◆ **Work task**
From the listing below, restate word for word the lines from the line containing "Educación Basada en Simulación para la" down through the line containing "Repérer articles partitifs". Exclude pictures.

◆ **Input for this task**
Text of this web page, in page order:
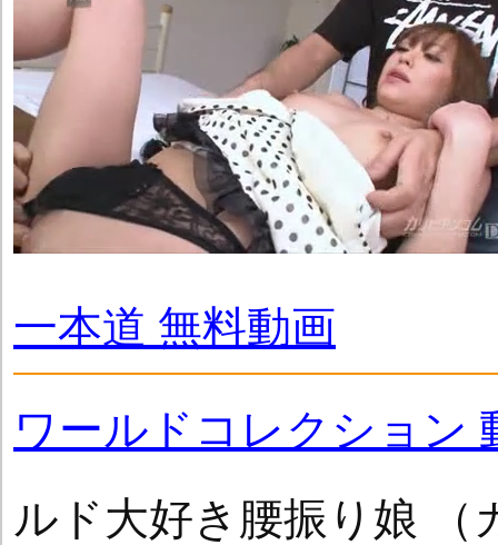
一本道 無料動画
ワールドコレクション
ルド大好き腰振り娘 （
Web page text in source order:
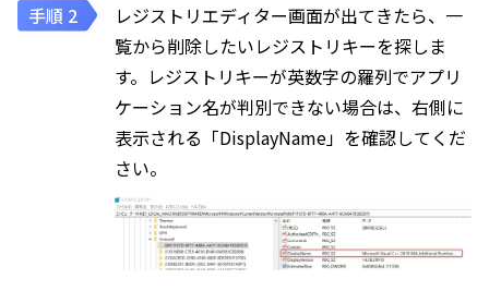
レジストリエディター画面が出てきたら、一
覧から削除したいレジストリキーを探しま
す。レジストリキーが英数字の羅列でアプリ
ケーション名が判別できない場合は、右側に
表示される「DisplayName」を確認してくだ
さい。
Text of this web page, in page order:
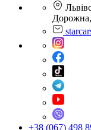
+38 (067) 498
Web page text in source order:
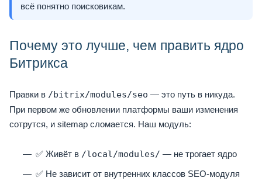
всё понятно поисковикам.
Почему это лучше, чем править ядро
Битрикса
Правки в /bitrix/modules/seo — это путь в никуда.
При первом же обновлении платформы ваши изменения
сотрутся, и sitemap сломается. Наш модуль:
✅ Живёт в /local/modules/ — не трогает ядро
✅ Не зависит от внутренних классов SEO-модуля
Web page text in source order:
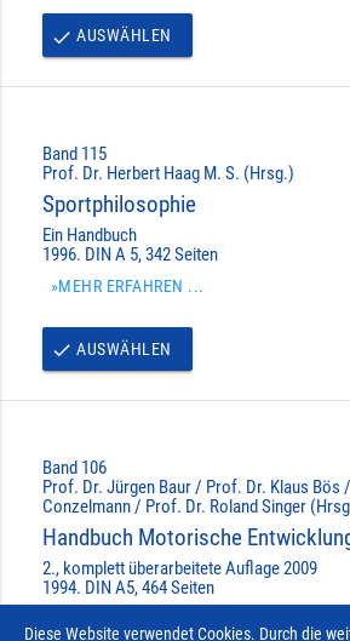
done AUSWÄHLEN
Band 115
Prof. Dr. Herbert Haag M. S. (Hrsg.)
Sportphilosophie
Ein Handbuch
1996. DIN A 5, 342 Seiten
»MEHR ERFAHREN ...
done AUSWÄHLEN
Band 106
Prof. Dr. Jürgen Baur / Prof. Dr. Klaus Bös
Conzelmann / Prof. Dr. Roland Singer
Handbuch Motorische
2., komplett überarbeitete Auflage 2009
1994. DIN A5, 464 Seiten
Diese Website verwendet Cookies. Durch die
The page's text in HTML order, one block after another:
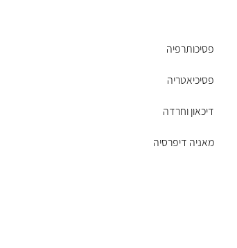
פסיכותרפיה
פסיכיאטריה
דיכאון וחרדה
מאניה דיפרסיה
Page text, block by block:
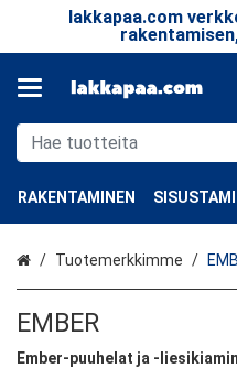
lakkapaa.com
RAKENTAMINEN
EtusivuTuotemerkkimme
EMBER
Ember-puuhelat ja -
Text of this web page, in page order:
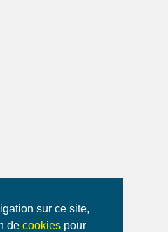
sur ce site,
de cookies pour
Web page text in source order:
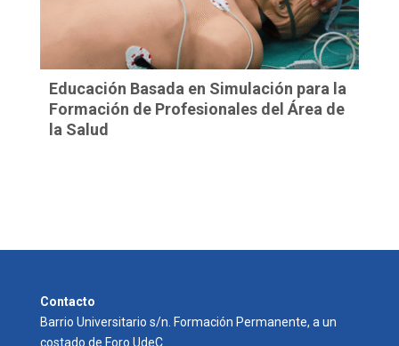
Educación Basada en Simulación para la
Formación de Profesionales del Área de
la Salud
Contacto
Barrio Universitario s/n. Formación Permanente, a un
costado de Foro UdeC.
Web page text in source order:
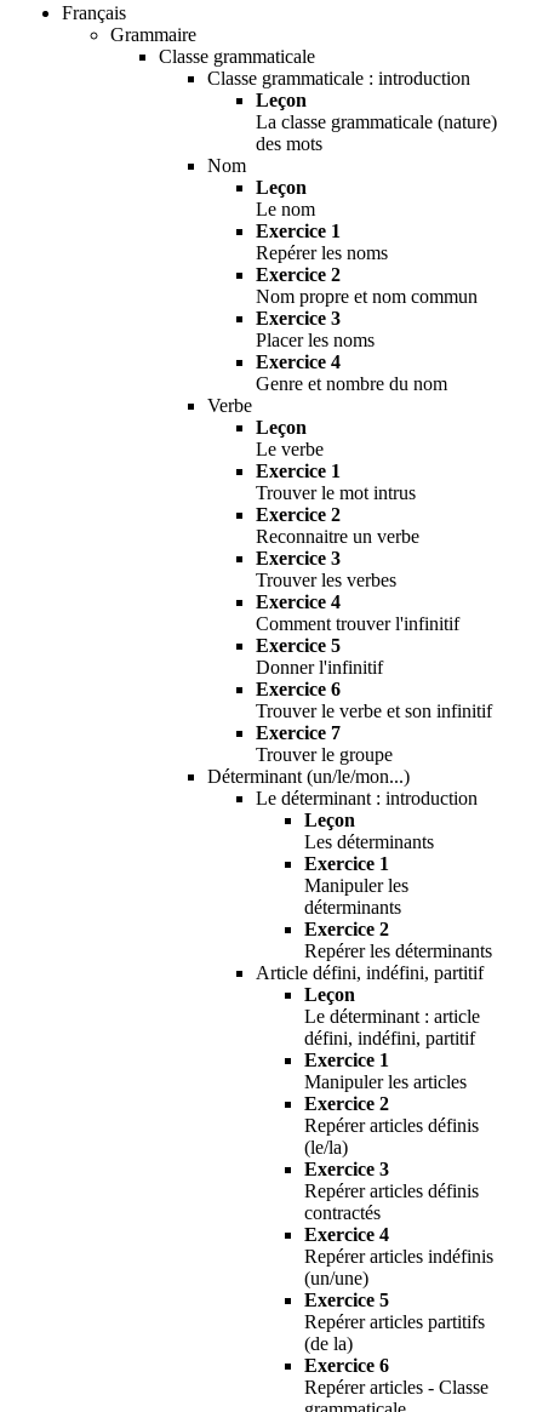
Français
Grammaire
Classe grammaticale
Classe grammaticale : introduction
Leçon
La classe grammaticale (nature)
des mots
Nom
Leçon
Le nom
Exercice 1
Repérer les noms
Exercice 2
Nom propre et nom commun
Exercice 3
Placer les noms
Exercice 4
Genre et nombre du nom
Verbe
Leçon
Le verbe
Exercice 1
Trouver le mot intrus
Exercice 2
Reconnaitre un verbe
Exercice 3
Trouver les verbes
Exercice 4
Comment trouver l'infinitif
Exercice 5
Donner l'infinitif
Exercice 6
Trouver le verbe et son infinitif
Exercice 7
Trouver le groupe
Déterminant (un/le/mon...)
Le déterminant : introduction
Leçon
Les déterminants
Exercice 1
Manipuler les
déterminants
Exercice 2
Repérer les déterminants
Article défini, indéfini, partitif
Leçon
Le déterminant : article
défini, indéfini, partitif
Exercice 1
Manipuler les articles
Exercice 2
Repérer articles définis
(le/la)
Exercice 3
Repérer articles définis
contractés
Exercice 4
Repérer articles indéfinis
(un/une)
Exercice 5
Repérer articles partitifs
(de la)
Exercice 6
Repérer articles - Classe
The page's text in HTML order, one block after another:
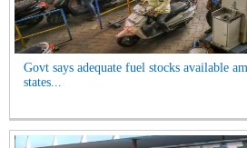
Govt says adequate fuel stocks available
states...
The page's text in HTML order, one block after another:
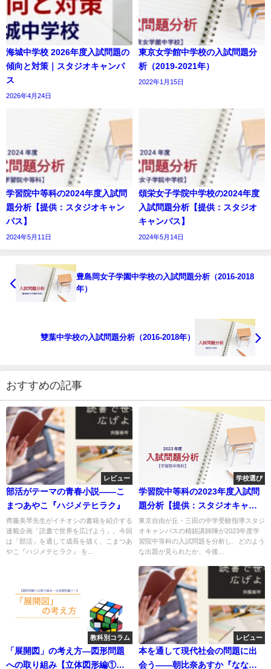
海城中学校 2026年度入試問題の
傾向と対策｜スタジオキャンパ
ス
2026年4月24日
東京女学館中学校の入試問題分
析（2019-2021年）
2022年1月15日
学習院中等科の2024年度入試問
題分析【提供：スタジオキャン
パス】
2024年5月11日
頌栄女子学院中学校の2024年度
入試問題分析【提供：スタジオ
キャンパス】
2024年5月14日
豊島岡女子学園中学校の入試問題分析（2016-2018
年）
雙葉中学校の入試問題分析（2016-2018年）
おすすめの記事
レビュー
部活がテーマの青春小説――こ
まつあやこ『ハジメテヒラク』
齊藤美琴先生がイチオシの書籍を紹介する
連載企画「読書で世界を広げよう」。今回
は「部活」を通して成長を描く、こまつあ
やこ『ハジメテヒラク』 を...
学校選び
学習院中等科の2023年度入試問
題分析【提供：スタジオキャン
パス】
東京自由が丘・三田の中学受験指導スタジ
オキャンパスの精鋭講師陣が2023年度学
習院中等科の入試問題を分析し、どのよう
な出題が見られたか、今後...
教科別コラム
「展開図」の考え方―図形問題
への取り組み【立体図形編①】
レビュー
本を通して現代社会の問題に出
会う――朝比奈あすか『ななみ
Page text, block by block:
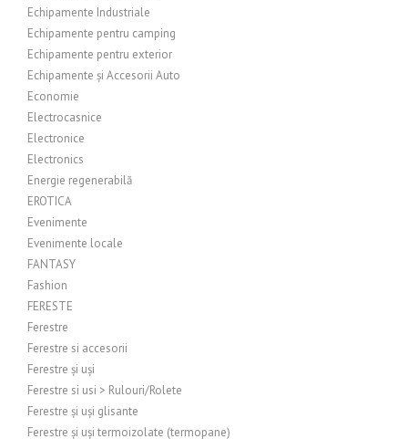
Echipamente Industriale
Echipamente pentru camping
Echipamente pentru exterior
Echipamente și Accesorii Auto
Economie
Electrocasnice
Electronice
Electronics
Energie regenerabilă
EROTICA
Evenimente
Evenimente locale
FANTASY
Fashion
FERESTE
Ferestre
Ferestre si accesorii
Ferestre și uși
Ferestre si usi > Rulouri/Rolete
Ferestre și uși glisante
Ferestre și uși termoizolate (termopane)
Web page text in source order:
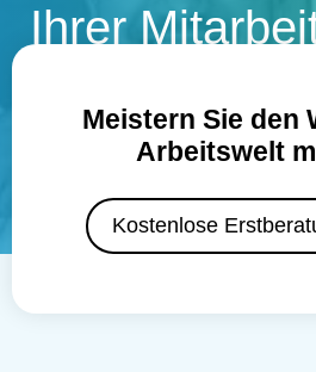
Ihrer
Meistern Sie den
Arbeitswelt
Kostenlose
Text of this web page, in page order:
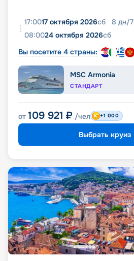
17:0017 октября 2026сб 8 дн/7
08:0024 октября 2026сб
Вы посетите 4 страны:
MSC Armonia
СТАНДАРТ
от 109 921 ₽ /чел +1 000
Выбрать круиз
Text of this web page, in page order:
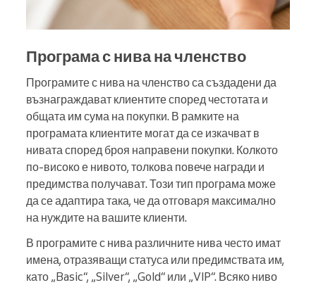
Програма с нива на членство
Програмите с нива на членство са създадени да
възнаграждават клиентите според честотата и
общата им сума на покупки. В рамките на
програмата клиентите могат да се изкачват в
нивата според броя направени покупки. Колкото
по-високо е нивото, толкова повече награди и
предимства получават. Този тип програма може
да се адаптира така, че да отговаря максимално
на нуждите на вашите клиенти.
В програмите с нива различните нива често имат
имена, отразяващи статуса или предимствата им,
като „Basic“, „Silver“, „Gold“ или „VIP“. Всяко ниво
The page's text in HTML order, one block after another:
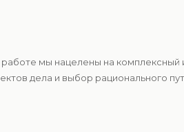
мы нацелены на
дела и выбор рационального
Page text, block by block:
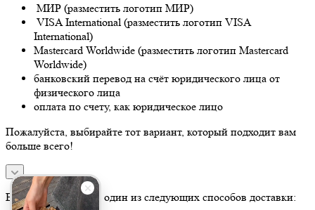
МИР (разместить логотип МИР)
VISA International (разместить логотип VISA
International)
Mastercard Worldwide (разместить логотип Mastercard
Worldwide)
банковский перевод на счёт юридического лица от
физического лица
оплата по счету, как юридическое лицо
Пожалуйста, выбирайте тот вариант, который подходит вам
больше всего!
Вы можете выбрать один из следующих способов доставки:
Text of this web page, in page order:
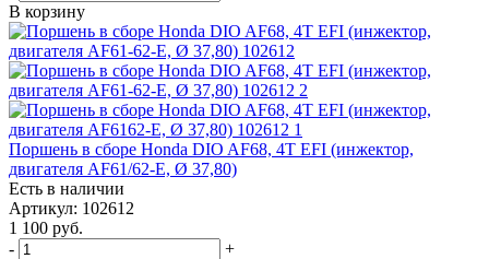
В корзину
Поршень в сборе Honda DIO AF68, 4T EFI (инжектор,
двигателя AF61/62-E, Ø 37,80)
Есть в наличии
Артикул: 102612
1 100 руб.
-
+
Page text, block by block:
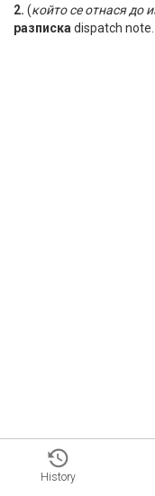
2. (който се отнася до
разписка dispatch note.
History
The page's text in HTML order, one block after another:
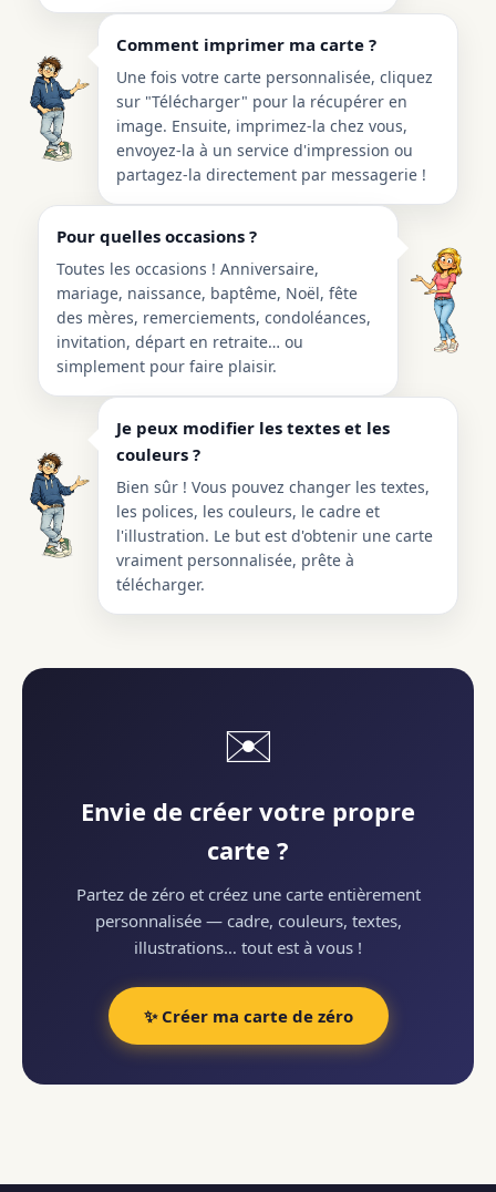
Comment imprimer ma carte ?
Une fois votre carte personnalisée, cliquez
sur "Télécharger" pour la récupérer en
image. Ensuite, imprimez-la chez vous,
envoyez-la à un service d'impression ou
partagez-la directement par messagerie !
Pour quelles occasions ?
Toutes les occasions ! Anniversaire,
mariage, naissance, baptême, Noël, fête
des mères, remerciements, condoléances,
invitation, départ en retraite… ou
simplement pour faire plaisir.
Je peux modifier les textes et les
couleurs ?
Bien sûr ! Vous pouvez changer les textes,
les polices, les couleurs, le cadre et
l'illustration. Le but est d'obtenir une carte
vraiment personnalisée, prête à
télécharger.
✉️
Envie de créer votre propre
carte ?
Partez de zéro et créez une carte entièrement
personnalisée — cadre, couleurs, textes,
illustrations… tout est à vous !
✨ Créer ma carte de zéro
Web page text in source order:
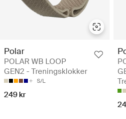
Polar
POLAR WB LOOP
GEN2 - Treningsklokker
S/L
249 kr
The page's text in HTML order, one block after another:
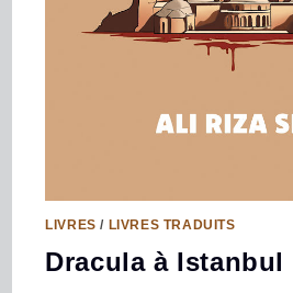
LIVRES / LIVRES TRADUITS
Dracula à Istanbul
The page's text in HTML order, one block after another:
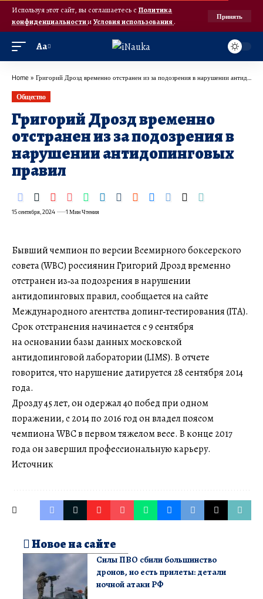
Используя этот сайт, вы соглашаетесь с Политика
конфиденциальностииУсловия использования.
Принять
Аа
Home » Григорий Дрозд временно отстранен из за подозрения в нарушении антидопинговых правил
Общество
Григорий Дрозд временно
отстранен из за подозрения в
нарушении антидопинговых
правил
15 сентября, 2024 1 Мин Чтения
Бывший чемпион по версии Всемирного боксерского
совета (WBC) россиянин Григорий Дрозд временно
отстранен из‑за подозрения в нарушении
антидопинговых правил, сообщается на сайте
Международного агентства допинг‑тестирования (ITA).
Срок отстранения начинается с 9 сентября
на основании базы данных московской
антидопинговой лаборатории (LIMS). В отчете
говорится, что нарушение датируется 28 сентября 2014
года.
Дрозду 45 лет, он одержал 40 побед при одном
поражении, с 2014 по 2016 год он владел поясом
чемпиона WBC в первом тяжелом весе. В конце 2017
года он завершил профессиональную карьеру.
Источник
Новое на сайте
Силы ПВО сбили большинство
дронов, но есть прилеты: детали
ночной атаки РФ
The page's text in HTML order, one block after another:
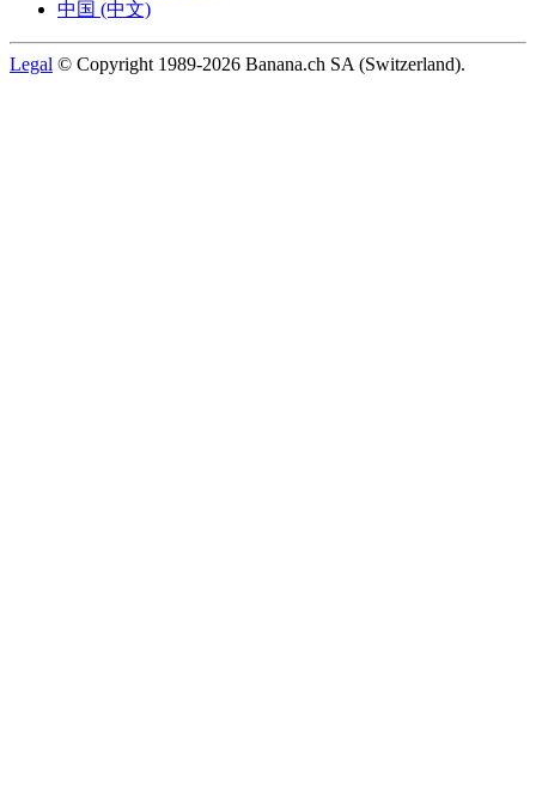
中国 (中文)
Legal © Copyright 1989-2026 Banana.ch SA (Switzerland).
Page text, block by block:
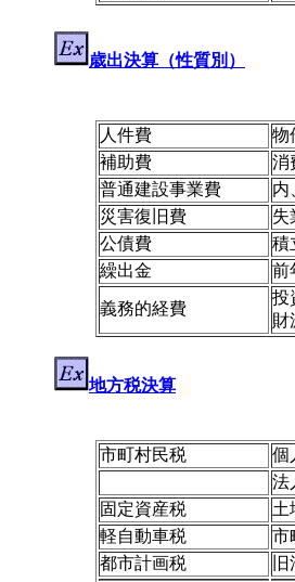
歳出決算（性質別）
人件費 物
補助費
消
普通建設事業費
内
災害復旧費
失
公債費
積
繰出金
前
義務的経費
投
財
地方税決算
市町村民税 個
法
固定資産税
土
軽自動車税
市
都市計画税
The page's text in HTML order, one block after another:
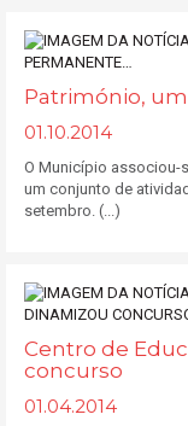
Património,
01.10.2014
O Município associou-
um conjunto de
setembro. (...)
Centro de
concurso
01.04.2014
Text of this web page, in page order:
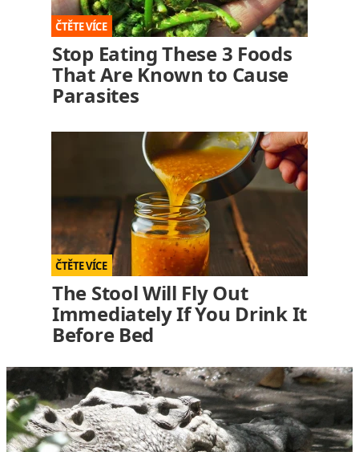
Stop Eating These 3 Foods
That Are Known to Cause
Parasites
The Stool Will Fly Out
Immediately If You Drink It
Before Bed
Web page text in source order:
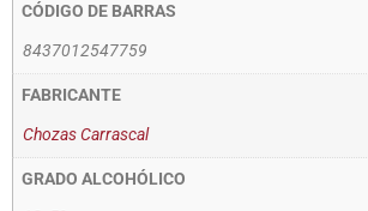
CÓDIGO DE BARRAS
8437012547759
FABRICANTE
Chozas Carrascal
GRADO ALCOHÓLICO
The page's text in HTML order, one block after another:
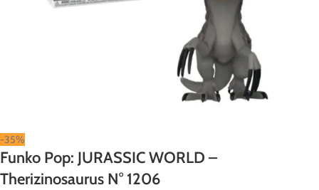
-35%
Funko Pop: JURASSIC WORLD –
Therizinosaurus N° 1206
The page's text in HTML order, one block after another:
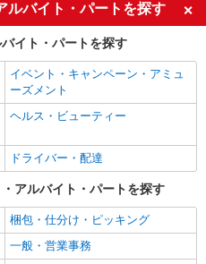
社会保険あり
ルバイト・パートを探す
イト・パートを探す
イベント・キャンペーン・アミュ
ーズメント
ヘルス・ビューティー
ドライバー・配達
アルバイト・パートを探す
梱包・仕分け・ピッキング
一般・営業事務
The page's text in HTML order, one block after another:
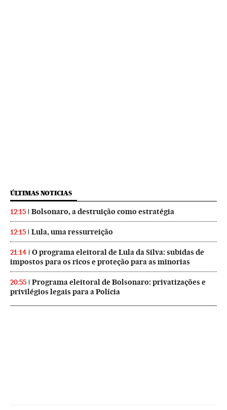
ÚLTIMAS NOTICIAS
12:15 Bolsonaro, a destruição como estratégia
12:15 Lula, uma ressurreição
21:14
O programa eleitoral de Lula da Silva: subidas de
impostos para os ricos e proteção para as minorias
20:55
Programa eleitoral de Bolsonaro: privatizações e
privilégios legais para a Polícia
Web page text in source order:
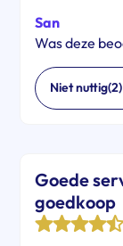
San
Was deze
Niet nuttig(2)
Goede
goedkoop
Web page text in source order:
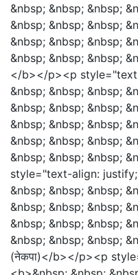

◆ **Your response**
Educación Basada en Simulación para la
Formación de Profesionales del Área de
la Salud
Contacto
Barrio Universitario s/n. Formación Permanente, a un
costado de Foro UdeC.
Web page text in source order:
Français
Grammaire
Classe grammaticale
Classe grammaticale : introduction
Leçon
La classe grammaticale (nature)
des mots
Nom
Leçon
Le nom
Exercice 1
Repérer les noms
Exercice 2
Nom propre et nom commun
Exercice 3
Placer les noms
Exercice 4
Genre et nombre du nom
Verbe
Leçon
Le verbe
Exercice 1
Trouver le mot intrus
Exercice 2
Reconnaitre un verbe
Exercice 3
Trouver les verbes
Exercice 4
Comment trouver l'infinitif
Exercice 5
Donner l'infinitif
Exercice 6
Trouver le verbe et son infinitif
Exercice 7
Trouver le groupe
Déterminant (un/le/mon...)
Le déterminant : introduction
Leçon
Les déterminants
Exercice 1
Manipuler les
déterminants
Exercice 2
Repérer les déterminants
Article défini, indéfini, partitif
Leçon
Le déterminant : article
défini, indéfini, partitif
Exercice 1
Manipuler les articles
Exercice 2
Repérer articles définis
(le/la)
Exercice 3
Repérer articles définis
contractés
Exercice 4
Repérer articles indéfinis
(un/une)
Exercice 5
Repérer articles partitifs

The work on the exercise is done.